* **What the task asks**
Within the lines below, find those that hold the string "Ratio" and copy each one.

* **Raw data**
►
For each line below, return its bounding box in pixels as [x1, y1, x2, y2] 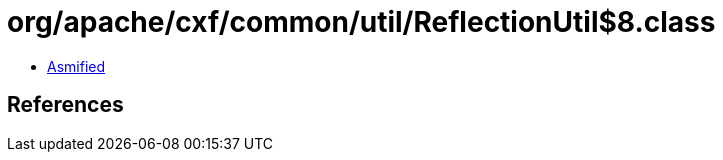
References [7, 92, 124, 118]
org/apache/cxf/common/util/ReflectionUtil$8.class [7, 5, 716, 39]
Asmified [47, 57, 106, 75]
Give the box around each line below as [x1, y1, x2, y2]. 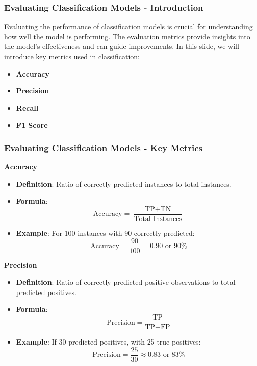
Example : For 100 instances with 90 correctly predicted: [16, 228, 195, 238]
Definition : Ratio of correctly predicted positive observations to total [16, 277, 236, 287]
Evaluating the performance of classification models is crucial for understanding [4, 21, 253, 32]
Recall [16, 102, 39, 113]
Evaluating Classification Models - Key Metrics [4, 141, 202, 154]
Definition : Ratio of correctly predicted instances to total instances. [16, 178, 232, 189]
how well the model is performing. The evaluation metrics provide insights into [4, 31, 250, 41]
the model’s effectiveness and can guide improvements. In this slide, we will [4, 41, 239, 52]
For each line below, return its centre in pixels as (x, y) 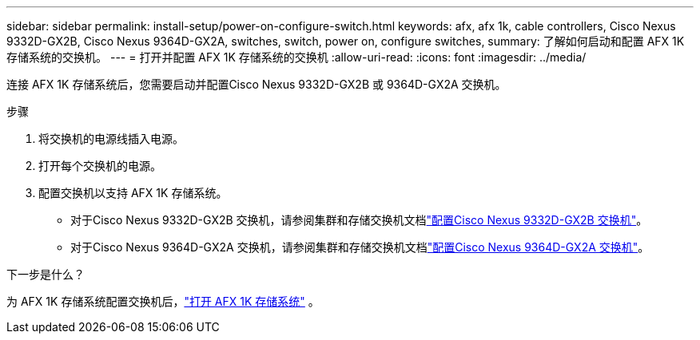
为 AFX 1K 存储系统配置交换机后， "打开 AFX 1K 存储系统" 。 (163, 301)
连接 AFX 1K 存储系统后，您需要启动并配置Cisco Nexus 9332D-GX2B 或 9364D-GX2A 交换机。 (257, 84)
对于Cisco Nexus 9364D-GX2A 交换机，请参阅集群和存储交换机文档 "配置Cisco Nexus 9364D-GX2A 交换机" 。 (360, 247)
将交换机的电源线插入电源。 (111, 138)
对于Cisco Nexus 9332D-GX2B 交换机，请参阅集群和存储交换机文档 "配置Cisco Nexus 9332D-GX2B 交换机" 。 (359, 220)
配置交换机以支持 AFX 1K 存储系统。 (133, 193)
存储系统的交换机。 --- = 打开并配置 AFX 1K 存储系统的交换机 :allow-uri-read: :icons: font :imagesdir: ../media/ (296, 57)
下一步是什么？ (46, 274)
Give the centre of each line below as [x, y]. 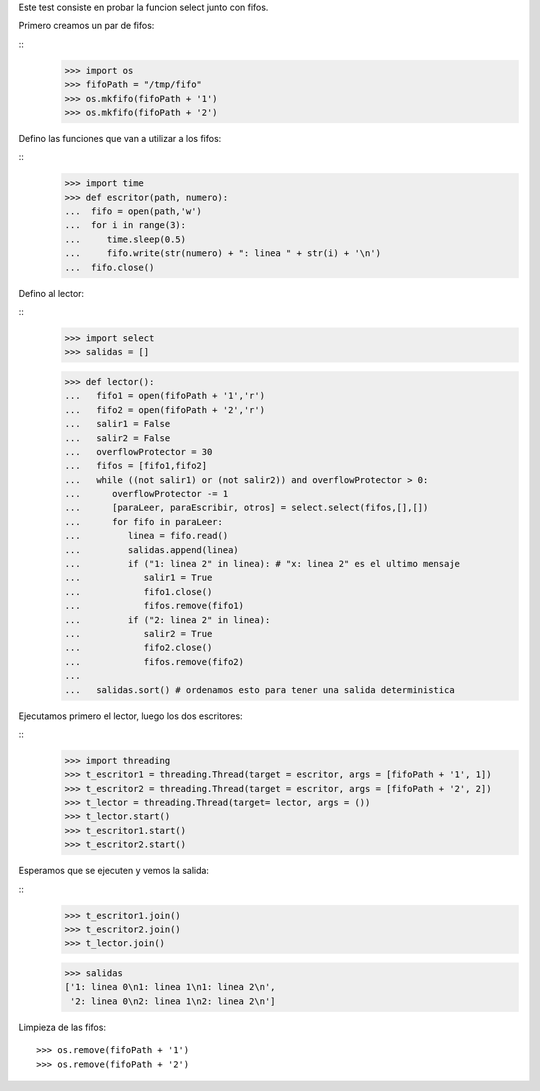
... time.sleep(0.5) [125, 239]
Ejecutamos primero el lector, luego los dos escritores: [131, 716]
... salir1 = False [117, 424]
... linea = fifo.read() [146, 536]
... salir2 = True [138, 633]
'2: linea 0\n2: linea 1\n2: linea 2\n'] [173, 1001]
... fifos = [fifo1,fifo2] [136, 466]
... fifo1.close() [138, 591]
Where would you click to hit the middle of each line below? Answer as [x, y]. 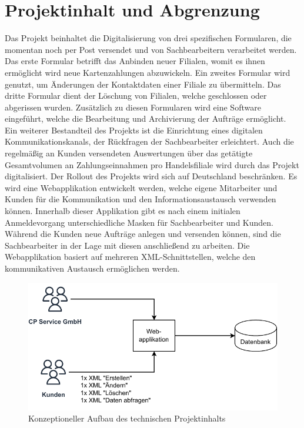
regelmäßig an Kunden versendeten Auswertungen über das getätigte [129, 153]
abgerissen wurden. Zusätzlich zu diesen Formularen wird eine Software [133, 107]
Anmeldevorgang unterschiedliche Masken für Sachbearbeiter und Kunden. [139, 222]
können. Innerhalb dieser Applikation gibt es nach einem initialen [123, 211]
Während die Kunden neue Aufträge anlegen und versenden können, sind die [143, 234]
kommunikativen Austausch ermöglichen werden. [92, 268]
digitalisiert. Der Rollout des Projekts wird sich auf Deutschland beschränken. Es [151, 176]
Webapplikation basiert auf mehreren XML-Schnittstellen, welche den [130, 257]
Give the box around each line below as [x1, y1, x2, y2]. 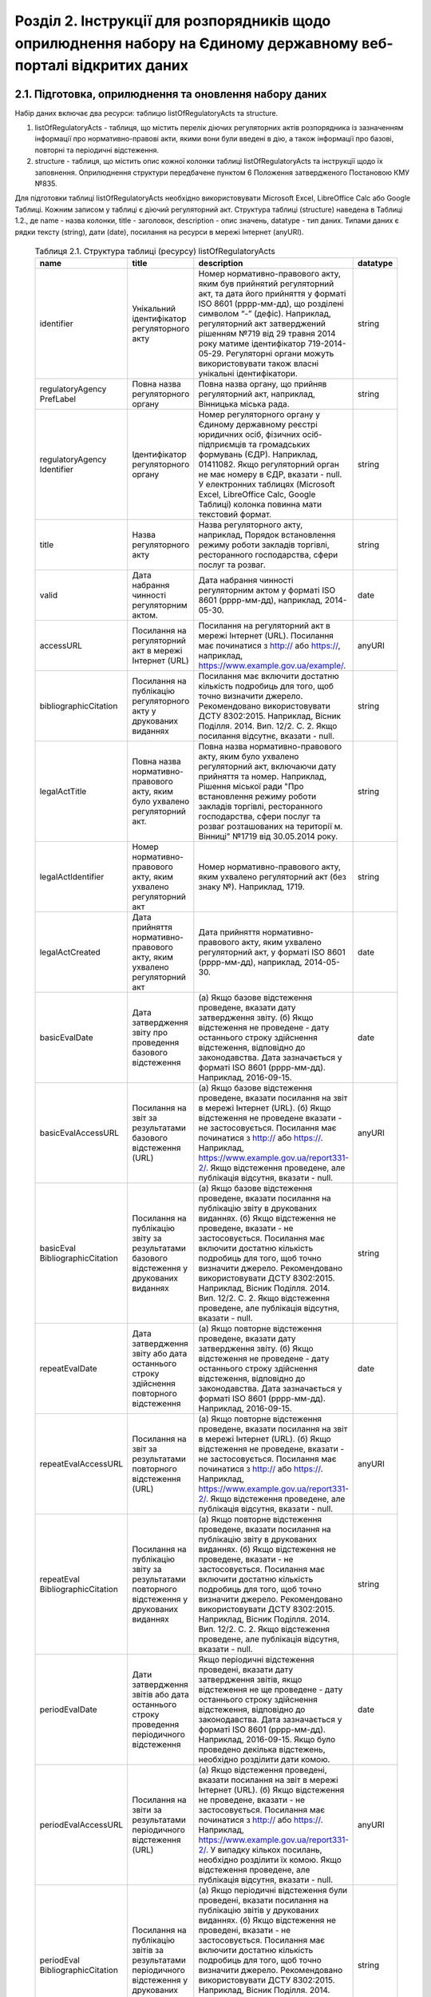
◄
* **Response**
Definition : Ratio of correctly predicted positive observations to total [16, 277, 236, 287]
Definition : Ratio of correctly predicted instances to total instances. [16, 178, 232, 189]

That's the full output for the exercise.